In the case of Gołek v. Poland,

The European Court of Human Rights (Fourth Section), sitting as a Chamber composed of:

Sir Nicolas Bratza, President
 Mr J. Casadevall
 Mr G. Bonello
 Mr R. Maruste
 Mr S. Pavlovschi
 Mr L. Garlicki, 
 Mr J. Borrego Borrego, judges
and Mr M. O’Boyle, Section Registrar,

Having deliberated in private on 28 March 2006,

Delivers the following judgment, which was adopted on the last-mentioned date:

PROCEDURE

1.  The case originated in an application (no. 31330/02) against the Republic of Poland lodged with the Court under Article 34 of the Convention for the Protection of Human Rights and Fundamental Freedoms (“the Convention”) by a Polish national, Mr Antoni Gołek (“the applicant”), on 3 August 2002.

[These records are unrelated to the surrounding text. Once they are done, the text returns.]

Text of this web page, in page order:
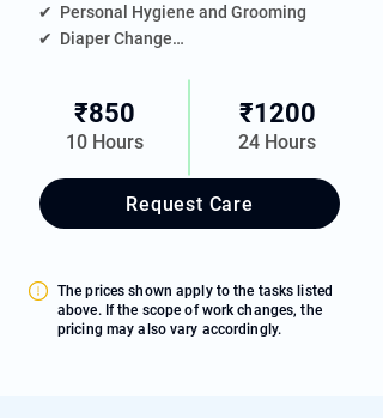
✔  Personal Hygiene and Grooming
✔  Diaper Change
✔  Toileting Support
✔  Elder's Room Housekeeping
₹850
10 Hours
₹1200
24 Hours
Request Care
The prices shown apply to the tasks listed
above. If the scope of work changes, the
pricing may also vary accordingly.

2.  The applicant, who had been granted legal aid, was represented by Mr W. Hermeliński, a lawyer practising in Warsaw. The Polish Government (“the Government”) were represented by their Agent, Mr J. Wołąsiewicz, of the Ministry of Foreign Affairs.

3.  On 4 May 2004 the Court declared the application partly inadmissible and decided to communicate the complaint concerning the length of the applicant’s pre-trial detention to the Government. Under the provisions of Article 29 § 3 of the Convention, it decided to examine the merits of the application at the same time as its admissibility.

4.  On 1 November 2004 the Court changed the composition of its Sections (Rule 25 § 1). This case was assigned to the newly composed Fourth Section (Rule 52 § 1).

THE FACTS

I.  THE CIRCUMSTANCES OF THE CASE

5.  The applicant was born in 1972 and lives in Bielsko-Biała, Poland.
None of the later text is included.